Figure 2 Characterization of DOX-DCA NPs. (A) TEM image and (B) DLS profile of DOX-DCA NPs. (C) The EE and DLC of DOX-DCA in NPs. Data are presented as mean ± SD (n = 3, *p < 0.05). (D) The stability of DOX-DCA NPs in PBS at room temperature. (E) TEM images of DOX-DCA NPs after (a) 7 days at room temperature, (b) 24 h at 37°C and (c) 24 h in acetate buffer (pH 5.0). Abbreviations: DOX, doxorubicin; DCA, dichloroacetate; NPs, nanoparticles; TEM, transmission electron microscopy; DLS, dynamic light scattering; EE, encapsulation efficiency; DLC, drug loading content; PBS, phosphate-buffered saline.

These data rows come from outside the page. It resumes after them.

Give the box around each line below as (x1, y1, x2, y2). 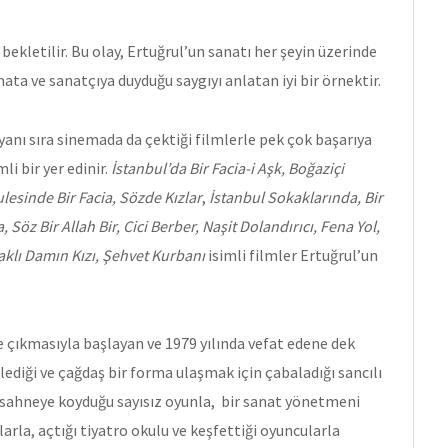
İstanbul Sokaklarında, (209, 187, 361, 208)
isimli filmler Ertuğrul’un (208, 245, 378, 266)
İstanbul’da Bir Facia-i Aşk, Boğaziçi (111, 158, 344, 179)
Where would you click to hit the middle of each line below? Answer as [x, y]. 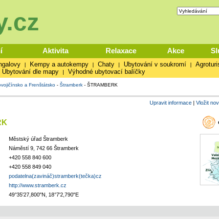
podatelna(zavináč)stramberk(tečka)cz [55, 176]
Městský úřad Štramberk [38, 139]
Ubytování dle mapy [30, 72]
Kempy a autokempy [59, 64]
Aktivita [55, 51]
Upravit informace [170, 103]
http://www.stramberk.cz [37, 185]
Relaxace [121, 51]
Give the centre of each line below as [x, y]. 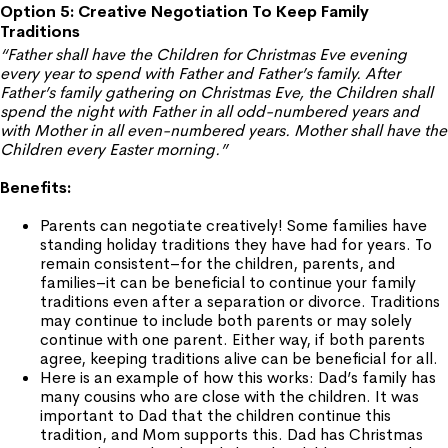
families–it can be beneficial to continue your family [228, 282]
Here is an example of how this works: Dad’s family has [238, 377]
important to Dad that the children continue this [215, 415]
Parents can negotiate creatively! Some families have [233, 225]
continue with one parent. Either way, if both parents [232, 339]
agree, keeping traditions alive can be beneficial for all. [239, 358]
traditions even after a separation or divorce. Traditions [240, 301]
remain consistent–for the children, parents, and [217, 263]
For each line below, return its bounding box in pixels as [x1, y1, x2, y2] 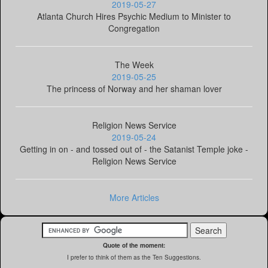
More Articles [109, 191, 159, 203]
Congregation [108, 22, 160, 34]
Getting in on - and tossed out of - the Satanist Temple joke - [20, 143, 248, 155]
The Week [114, 59, 154, 71]
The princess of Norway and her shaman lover [46, 83, 222, 95]
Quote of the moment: [103, 241, 165, 249]
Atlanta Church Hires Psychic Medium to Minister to [37, 10, 231, 22]
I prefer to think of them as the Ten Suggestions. [67, 252, 201, 261]
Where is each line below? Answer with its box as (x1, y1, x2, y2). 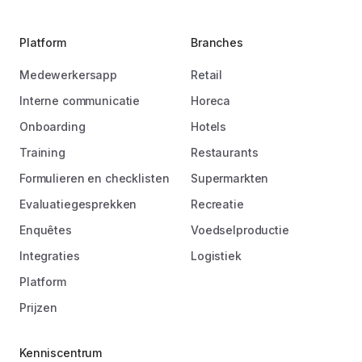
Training (19, 145, 65, 159)
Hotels (191, 119, 227, 133)
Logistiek (191, 248, 242, 263)
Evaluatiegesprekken (19, 196, 137, 211)
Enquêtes (19, 222, 72, 237)
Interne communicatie (19, 93, 141, 107)
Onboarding (19, 119, 86, 133)
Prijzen (19, 300, 58, 314)
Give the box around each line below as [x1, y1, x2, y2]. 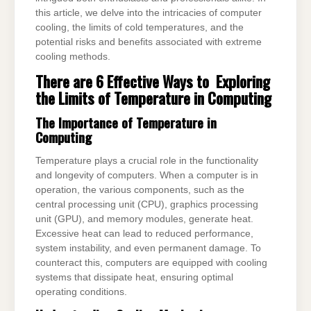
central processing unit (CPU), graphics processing [35, 199, 258, 210]
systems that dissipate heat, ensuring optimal [35, 271, 233, 283]
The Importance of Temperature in [35, 112, 217, 133]
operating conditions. [35, 286, 127, 297]
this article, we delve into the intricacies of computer [35, 8, 262, 19]
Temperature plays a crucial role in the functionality [35, 155, 258, 166]
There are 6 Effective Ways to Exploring [35, 69, 270, 92]
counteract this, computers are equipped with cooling [35, 257, 267, 268]

In vitro cellular uptake and cytotoxicity assay

The cellular uptake and localization of free DOX, DOX-DCA and DOX-DCA NPs were investigated in B16F10 tumor cells at 4 h and 24 h using confocal microscopy. As seen from Figure 3A, the red fluorescence of DOX and blue fluorescence of DAPI overlapped well in the group of free DOX after 4 h of incubation, which was attributed to the high affinity of DOX with nucleic acids. On the contrary, most of free DOX-DCA localized into the cell cytoplasm at 4 h and subsequently diffused into cell nucleus at 24 h. DOX-DCA NPs exhibited similar and enhanced intracellular uptake compared with free DOX-DCA both at 4 h and 24 h. After DOX-DCA NPs were internalized into cells by the endocytosis pathway and escaped to the cytoplasm, DOX-DCA was released and showed gradual accumulation in nucleus to exert the cell cytotoxicity effect. Similar results can also be found in the internalization and intracellular drug delivery of other DOX-loaded NPs.^7,16

Figure 3 In vitro cellular uptake and cytotoxicity assay. (A) In vitro cellular uptake of DOX, free DOX-DCA and DOX-DCA NPs. DOX (red), DAPI (blue), scale bar, 50 μm. (B) In vitro cellular pharmacokinetics study of DOX-DCA NPs (n = 3). (C) In vitro cytotoxicity of DOX, free DOX-DCA and DOX-DCA NPs against B16F10 cancer cells (n = 5). Abbreviations: DOX, doxorubicin; DCA, dichloroacetate; NPs, nanoparticles; DAPI, 4′,6-diamidino-2-phenylindole.

In order to investigate the fate of DOX-DCA NPs after uptake, the cellular pharmacokinetics study was performed. As shown in Figure 3B, the concentration of DOX-DCA and dissociated DOX increased with time going on. DOX can be released from DOX-DCA after cell uptake under acidic and esterase conditions. We further examined the in vitro antitumor effect of DOX, free DOX-DCA and DOX-DCA NPs by MTT assay. Free DOX showed the best antitumor efficiency against cancer cells, followed by DOX-DCA NPs and then free DOX-DCA (Figure 3C). The results were consistent with the tendency of intracellular uptake characteristics.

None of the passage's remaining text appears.